Hi Biostars,
I align RNAseq reads using STAR and my annotation are in gff format.
My STAR command is
STAR --runThreadN 6 --genomeDir dir --sjdbGTFfile gff --sjdbGTFtagExonParentTranscript Parent --readFilesIn reads_1 read2_2 --readFilesCommand zcat --outSAMtype BAM Unsorted --outReadsUnmapped Fastx --quantMode TranscriptomeSAM GeneCounts --outTmpDir ~/TMP/TMPs
Gff file looks like
NC_018292.1 RefSeq gene 610 1857 . - . ID=gene0;Dbxref=GeneID:14536854;Name=CORT_0A00100;end_range=1857,.;gbkey=Gene;gene_biotype=protein_coding;locus_tag=CORT_0A00100;partial=true;start_range=.,610
NC_018292.1 RefSeq mRNA 610 1857 . - . ID=rna0;Parent=gene0;Dbxref=Genbank:XM_003865799.1,GeneID:14536854;Name=XM_003865799.1;end_range=1857,.;gbkey=mRNA;partial=true;product=hypothetical protein;start_range=.,610;transcript_id=XM_003865799.1
NC_018292.1 RefSeq exon 610 1857 . - . ID=id47;Parent=rna0;Dbxref=Genbank:XM_003865799.1,GeneID:14536854;end_range=1857,.;gbkey=mRNA;partial=true;product=hypothetical protein;start_range=.,610;transcript_id=XM_003865799.1
NC_018292.1 RefSeq CDS 610 1857 . - 0 ID=cds0;Parent=rna0;Dbxref=GOA:H8WZ57,InterPro:IPR002938,InterPro:IPR003042,UniProtKB/TrEMBL:H8WZ57,Genbank:XP_003865847.1,GeneID:14536854;Name=XP_003865847.1;gbkey=CDS;product=hypothetical protein;protein_id=XP_003865847.1;transl_table=12
NC_018292.1 RefSeq gene 2012 4213 . - . ID=gene1;Dbxref=GeneID:14536804;Name=CORT_0A00110;end_range=4213,.;gbkey=Gene;gene_biotype=protein_coding;locus_tag=CORT_0A00110;partial=true;start_range=.,2012
NC_018292.1 RefSeq mRNA 2012 4213 . - . ID=rna1;Parent=gene1;Dbxref=Genbank:XM_003865800.1,GeneID:14536804;Name=XM_003865800.1;end_range=4213,.;gbkey=mRNA;partial=true;product=hypothetical protein;start_range=.,2012;transcript_id=XM_003865800.1
NC_018292.1 RefSeq exon 2012 4213 . - . ID=id48;Parent=rna1;Dbxref=Genbank:XM_003865800.1,GeneID:14536804;end_range=4213,.;gbkey=mRNA;partial=true;product=hypothetical protein;start_range=.,2012;transcript_id=XM_003865800.1
NC_018292.1 RefSeq CDS 2012 4213 . - 0 ID=cds1;Parent=rna1;Dbxref=InterPro:IPR001611,InterPro:IPR025875,UniProtKB/TrEMBL:H8WZ58,Genbank:XP_003865848.1,GeneID:14536804;Name=XP_003865848.1;gbkey=CDS;product=hypothetical protein;protein_id=XP_003865848.1;transl_table=12
Mapping rate is high, ca 92% of unique alignments.

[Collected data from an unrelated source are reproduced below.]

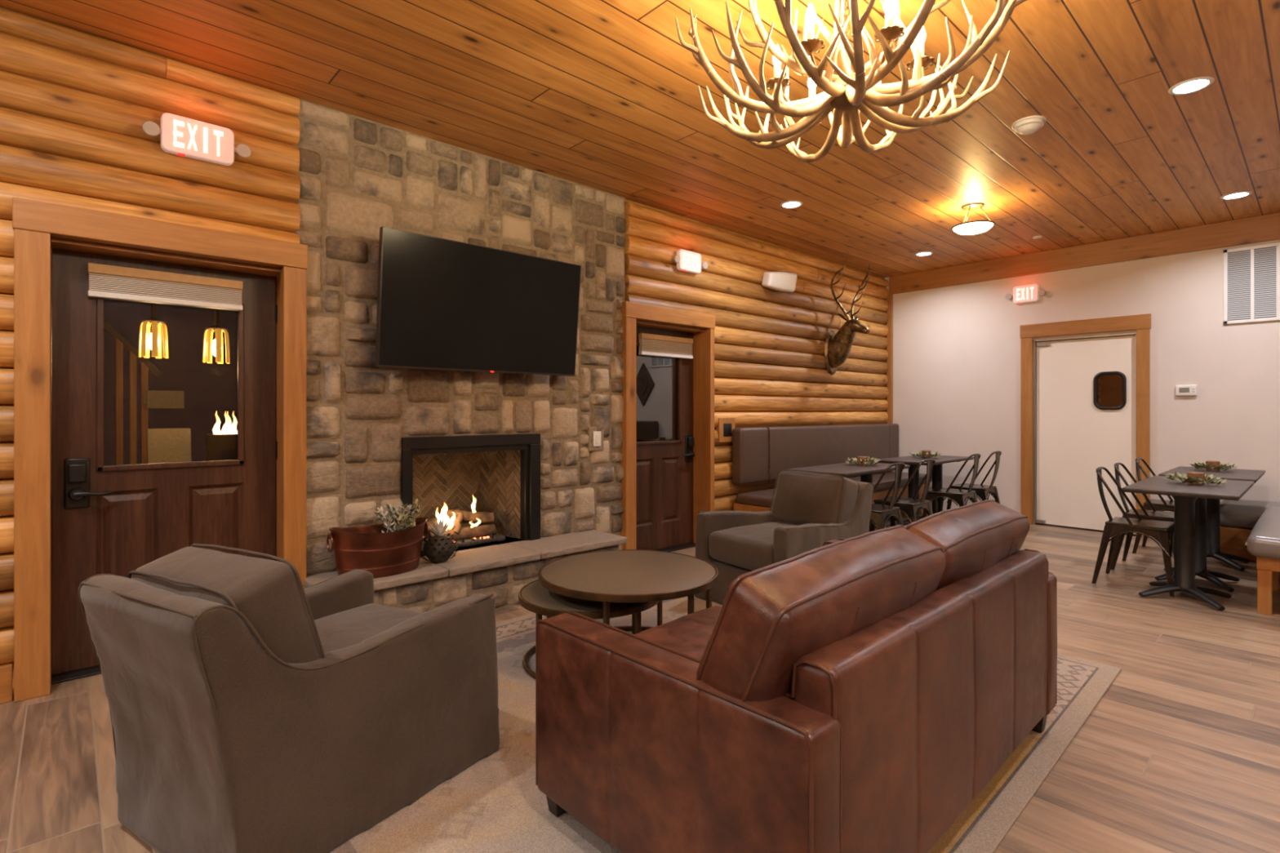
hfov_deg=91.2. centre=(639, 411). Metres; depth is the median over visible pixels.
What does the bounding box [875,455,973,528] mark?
dining table
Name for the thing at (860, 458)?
candle
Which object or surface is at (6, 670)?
baseboard
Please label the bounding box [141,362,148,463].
porch post
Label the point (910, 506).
metal chair
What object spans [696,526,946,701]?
cushion
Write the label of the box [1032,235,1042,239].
sprinkler cover
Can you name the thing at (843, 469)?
dining table
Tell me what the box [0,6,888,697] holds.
wall
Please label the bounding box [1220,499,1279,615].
bench
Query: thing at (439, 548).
decorative vase
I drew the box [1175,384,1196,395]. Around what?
thermostat
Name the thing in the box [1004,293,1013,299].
lamp
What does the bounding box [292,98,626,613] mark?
fireplace
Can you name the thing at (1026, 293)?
exit sign
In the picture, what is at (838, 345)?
head
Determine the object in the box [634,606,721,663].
seat cushion
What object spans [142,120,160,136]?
lamp
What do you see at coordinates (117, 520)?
door
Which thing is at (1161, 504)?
metal chair
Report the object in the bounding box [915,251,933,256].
recessed light
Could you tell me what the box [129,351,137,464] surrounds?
porch post
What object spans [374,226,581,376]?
television
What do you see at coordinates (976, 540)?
cushion
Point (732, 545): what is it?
seat cushion
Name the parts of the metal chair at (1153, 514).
leg, leg, seat
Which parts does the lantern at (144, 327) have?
amber pane, amber pane, amber pane, amber pane, amber pane, amber pane, amber pane
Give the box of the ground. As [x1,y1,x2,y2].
[51,502,52,671]
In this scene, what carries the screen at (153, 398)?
attached to the porch post at (144, 370)
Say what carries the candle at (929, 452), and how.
on the wreath at (925, 454)
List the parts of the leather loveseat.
leg, arm, frame, arm, leg
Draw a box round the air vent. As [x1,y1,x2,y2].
[1222,242,1279,324]
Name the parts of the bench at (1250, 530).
leg, seat frame, leg
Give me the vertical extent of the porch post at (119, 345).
1.960 m
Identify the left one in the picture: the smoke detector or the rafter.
the rafter
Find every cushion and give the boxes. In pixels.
[130,546,322,663]
[314,604,422,653]
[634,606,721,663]
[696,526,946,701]
[708,521,795,570]
[771,470,857,524]
[903,501,1029,591]
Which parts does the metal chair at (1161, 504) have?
leg, leg, seat
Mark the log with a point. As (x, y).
(473, 528)
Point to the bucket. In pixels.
(364, 548)
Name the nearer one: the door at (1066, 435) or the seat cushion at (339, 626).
the seat cushion at (339, 626)
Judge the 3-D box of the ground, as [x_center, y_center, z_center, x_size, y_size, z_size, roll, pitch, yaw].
[-3.976,1.330,7.313,10.000,0.100,7.840,0,0,-42]
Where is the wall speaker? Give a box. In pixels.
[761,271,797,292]
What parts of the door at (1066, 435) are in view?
casing, casing, casing
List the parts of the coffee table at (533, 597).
leg, leg, leg
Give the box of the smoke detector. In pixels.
[1011,115,1046,134]
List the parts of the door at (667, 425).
casing, raised panel, glass pane, rail, casing, raised panel, lever handle, lock plate, casing
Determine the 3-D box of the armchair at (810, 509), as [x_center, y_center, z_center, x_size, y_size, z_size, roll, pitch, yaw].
[1.000,0.834,4.184,1.002,0.846,0.818,0,0,-36]
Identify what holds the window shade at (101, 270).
attached to the door at (117, 520)
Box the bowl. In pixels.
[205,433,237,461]
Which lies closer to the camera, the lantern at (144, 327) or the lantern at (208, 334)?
the lantern at (144, 327)
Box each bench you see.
[732,423,932,523]
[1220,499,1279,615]
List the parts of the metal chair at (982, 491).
leg, seat, leg, leg
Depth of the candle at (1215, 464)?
5.42 m
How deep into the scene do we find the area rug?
2.06 m
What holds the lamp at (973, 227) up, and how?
hanging from the ceiling at (600, 95)
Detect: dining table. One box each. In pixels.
[787,462,910,532]
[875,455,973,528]
[1121,475,1254,610]
[1158,466,1265,570]
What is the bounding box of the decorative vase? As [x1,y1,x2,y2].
[420,519,459,562]
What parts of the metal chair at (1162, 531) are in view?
leg, leg, seat, leg, leg
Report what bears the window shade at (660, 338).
attached to the door at (667, 425)
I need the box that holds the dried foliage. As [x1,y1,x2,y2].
[374,498,420,533]
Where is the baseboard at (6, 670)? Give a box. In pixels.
[0,662,13,704]
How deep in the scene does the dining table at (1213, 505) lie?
5.17 m
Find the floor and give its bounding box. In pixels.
[0,509,1279,852]
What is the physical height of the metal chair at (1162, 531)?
0.842 m
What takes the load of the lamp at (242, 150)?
attached to the exit sign at (180, 135)
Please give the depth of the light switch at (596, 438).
4.90 m
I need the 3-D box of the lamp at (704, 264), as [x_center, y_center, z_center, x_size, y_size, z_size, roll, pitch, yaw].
[0.576,-1.322,5.684,0.068,0.066,0.064,0,0,-42]
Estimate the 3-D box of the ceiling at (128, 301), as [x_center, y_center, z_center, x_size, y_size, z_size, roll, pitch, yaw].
[-3.499,-1.240,5.310,4.000,0.400,4.240,0,0,-42]
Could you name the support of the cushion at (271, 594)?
on the armchair at (253, 709)
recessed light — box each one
[780,200,802,208]
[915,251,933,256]
[1168,76,1214,94]
[1220,191,1252,199]
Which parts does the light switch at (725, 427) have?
plate
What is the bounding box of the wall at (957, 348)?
[884,239,1279,537]
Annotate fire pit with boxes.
[205,411,237,461]
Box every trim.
[887,293,893,472]
[888,212,1279,294]
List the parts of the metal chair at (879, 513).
leg, seat, leg
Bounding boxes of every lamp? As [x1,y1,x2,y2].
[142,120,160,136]
[234,143,251,157]
[671,254,679,262]
[701,262,707,269]
[951,202,995,235]
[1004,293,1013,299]
[1038,288,1045,295]
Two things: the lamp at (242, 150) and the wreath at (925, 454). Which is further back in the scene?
the wreath at (925, 454)
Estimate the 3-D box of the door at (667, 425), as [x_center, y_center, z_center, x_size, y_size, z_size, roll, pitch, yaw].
[0.179,0.182,5.570,1.101,2.155,0.340,0,0,-42]
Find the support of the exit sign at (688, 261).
attached to the wall at (75, 104)
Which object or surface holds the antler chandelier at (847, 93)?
hanging from the ceiling at (600, 95)
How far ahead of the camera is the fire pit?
5.47 m
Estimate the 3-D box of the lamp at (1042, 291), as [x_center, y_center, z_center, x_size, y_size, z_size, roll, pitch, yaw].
[4.421,-1.306,6.883,0.064,0.066,0.068,0,0,-42]
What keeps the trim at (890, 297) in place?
attached to the wall at (957, 348)
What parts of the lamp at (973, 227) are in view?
rod, lamp shade, rod
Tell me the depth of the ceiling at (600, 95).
3.54 m
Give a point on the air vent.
(1251, 274)
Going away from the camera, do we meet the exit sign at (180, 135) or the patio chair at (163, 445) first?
the exit sign at (180, 135)
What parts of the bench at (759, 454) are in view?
seat frame
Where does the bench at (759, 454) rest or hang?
on the floor
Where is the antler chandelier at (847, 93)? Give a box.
[675,0,1026,163]
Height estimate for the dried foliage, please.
0.348 m
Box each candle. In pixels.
[857,456,867,465]
[921,450,931,457]
[1186,471,1204,484]
[1205,460,1220,471]
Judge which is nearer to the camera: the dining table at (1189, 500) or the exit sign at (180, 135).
the exit sign at (180, 135)
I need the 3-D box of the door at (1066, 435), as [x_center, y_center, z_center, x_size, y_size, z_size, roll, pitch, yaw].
[4.710,0.145,6.666,0.132,2.229,1.152,0,0,-42]
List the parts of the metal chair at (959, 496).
leg, leg, seat, leg, leg
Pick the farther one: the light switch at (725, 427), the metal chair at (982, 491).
the metal chair at (982, 491)
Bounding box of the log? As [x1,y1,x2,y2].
[421,495,505,553]
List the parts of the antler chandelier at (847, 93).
chain
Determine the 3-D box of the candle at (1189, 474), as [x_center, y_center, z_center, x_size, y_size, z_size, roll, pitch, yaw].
[3.936,0.473,4.439,0.094,0.083,0.094,0,0,23]
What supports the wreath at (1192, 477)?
on the dining table at (1189, 500)
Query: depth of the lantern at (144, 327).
4.74 m
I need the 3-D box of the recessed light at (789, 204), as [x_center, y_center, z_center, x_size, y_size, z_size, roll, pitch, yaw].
[1.286,-1.757,5.322,0.188,0.006,0.188,0,0,-42]
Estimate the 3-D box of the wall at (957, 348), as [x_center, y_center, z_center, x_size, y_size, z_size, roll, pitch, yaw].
[5.651,-0.250,5.675,0.120,3.020,7.550,0,0,-42]
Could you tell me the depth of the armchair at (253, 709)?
1.75 m
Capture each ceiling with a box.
[0,0,1279,277]
[51,252,237,312]
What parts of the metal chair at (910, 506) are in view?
leg, leg, seat, leg, leg
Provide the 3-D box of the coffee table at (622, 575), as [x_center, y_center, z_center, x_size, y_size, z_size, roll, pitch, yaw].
[-0.057,1.021,3.159,0.900,0.454,0.900,0,0,-42]
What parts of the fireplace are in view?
firebox frame
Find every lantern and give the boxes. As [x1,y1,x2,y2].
[137,302,168,358]
[202,308,230,364]
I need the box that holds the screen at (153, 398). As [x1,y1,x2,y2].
[142,390,184,408]
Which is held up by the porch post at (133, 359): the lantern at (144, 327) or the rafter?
the rafter
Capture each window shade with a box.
[88,262,243,289]
[638,333,693,343]
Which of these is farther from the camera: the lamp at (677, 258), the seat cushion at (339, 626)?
the lamp at (677, 258)
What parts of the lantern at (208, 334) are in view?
amber pane, amber pane, amber pane, amber pane, amber pane, amber pane
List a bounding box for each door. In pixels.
[12,196,307,702]
[620,301,715,551]
[1019,313,1151,538]
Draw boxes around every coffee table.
[518,579,659,679]
[538,549,718,631]
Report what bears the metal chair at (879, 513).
on the floor
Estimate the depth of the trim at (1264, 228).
6.48 m
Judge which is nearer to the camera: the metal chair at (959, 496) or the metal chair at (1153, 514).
the metal chair at (1153, 514)
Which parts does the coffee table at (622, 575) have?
leg, leg, leg, leg
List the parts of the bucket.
ring handle, ring handle
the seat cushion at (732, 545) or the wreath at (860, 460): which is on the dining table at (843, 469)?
the wreath at (860, 460)
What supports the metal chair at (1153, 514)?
on the floor
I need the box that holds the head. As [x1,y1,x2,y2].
[824,258,870,374]
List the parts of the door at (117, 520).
casing, lock plate, lever handle, raised panel, casing, rail, raised panel, casing
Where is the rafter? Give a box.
[103,318,162,378]
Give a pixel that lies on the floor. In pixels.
(1180, 753)
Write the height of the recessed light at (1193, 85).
0.006 m
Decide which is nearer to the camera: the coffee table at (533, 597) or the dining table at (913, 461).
the coffee table at (533, 597)
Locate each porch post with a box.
[115,338,123,465]
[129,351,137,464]
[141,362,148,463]
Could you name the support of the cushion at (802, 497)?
on the armchair at (810, 509)
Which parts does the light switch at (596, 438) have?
plate
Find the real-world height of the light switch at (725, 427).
0.234 m
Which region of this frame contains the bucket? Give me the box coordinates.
[326,517,429,578]
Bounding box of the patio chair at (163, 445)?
[146,428,191,463]
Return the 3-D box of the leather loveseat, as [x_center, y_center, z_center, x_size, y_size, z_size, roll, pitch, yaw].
[0.647,0.799,2.212,1.813,0.899,1.013,0,0,-43]
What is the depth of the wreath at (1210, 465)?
5.41 m
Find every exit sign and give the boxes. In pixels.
[142,112,251,165]
[671,248,707,274]
[1004,284,1045,303]
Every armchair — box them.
[78,543,499,852]
[694,469,874,604]
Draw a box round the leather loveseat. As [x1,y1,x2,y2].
[535,499,1057,852]
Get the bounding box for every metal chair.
[870,462,905,529]
[871,458,935,531]
[922,453,980,518]
[946,451,1001,510]
[1091,466,1174,596]
[1110,462,1173,569]
[1132,457,1173,553]
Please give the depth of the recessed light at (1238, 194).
5.09 m
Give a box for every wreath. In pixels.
[844,455,881,465]
[910,450,942,457]
[1164,471,1226,484]
[1188,460,1237,471]
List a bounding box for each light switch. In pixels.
[586,426,604,451]
[715,417,735,442]
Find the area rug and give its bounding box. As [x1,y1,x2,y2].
[151,595,1121,852]
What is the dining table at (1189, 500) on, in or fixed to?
on the floor

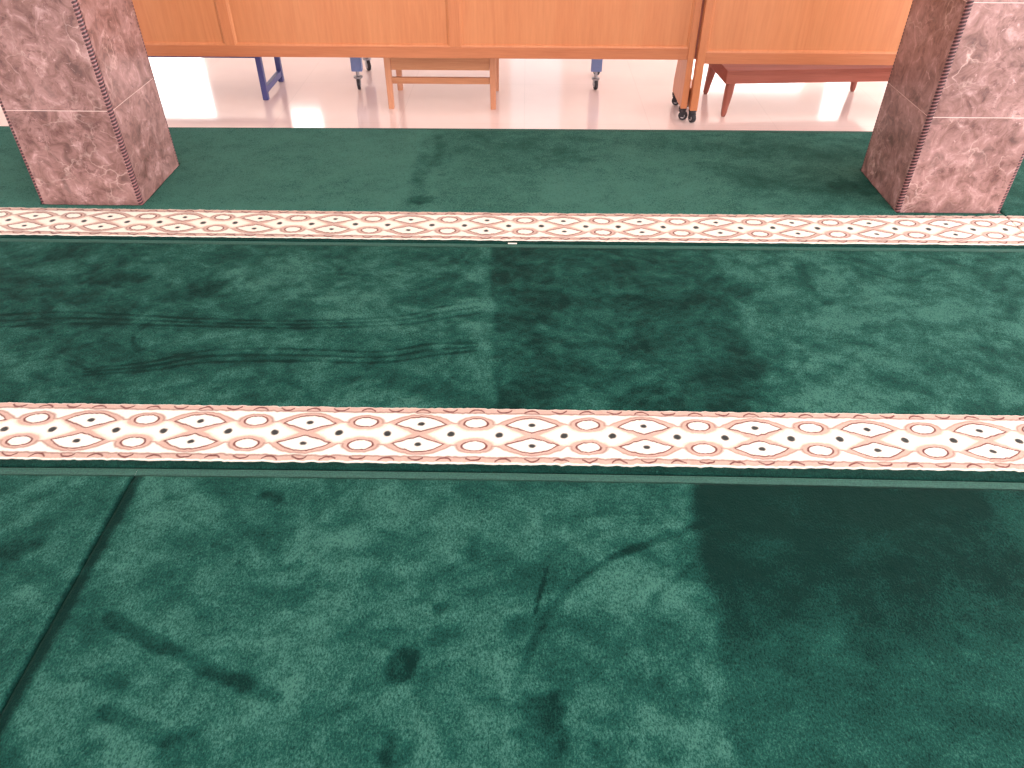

But ReadsPerGene.out.tab looks like
N_unmapped 1239857 1239857 1239857
N_multimapping 24667 24667 24667
N_noFeature 342031 16030329 520585
N_ambiguous 0 0 0
When I convert gff file to gtf using gffread, everything works fine.
So I am wondering what might be the problem, because this option --sjdbGTFtagExonParentTranscript Parent
is supposed to make STAR work with gff file normally.
Cheers,
How is your
ReadsPerGene.out.tab
using the gtf? I may be missing something, but I didn't see anything wrong with gff alignment.So this is with gff
This is with gtf
Ok, now I understand. I never used STAR with a gff annotation, I don't know if this is a bug or not, maybe it is worth opening a ticket on STAR github?
Anyway, you have a simple fix to the issue already.
Can you check by removing the option
--sjdbGTFfile gff
?This option defines the path of GTF file, and since there is no gtf-file in the current dir named "gff", STAR might be not be doing anything.
If I don't provide the gff file STAR will not count anything, obviously because it does not have info about features. Also this is just a sample command, in real life I specify the path to gff.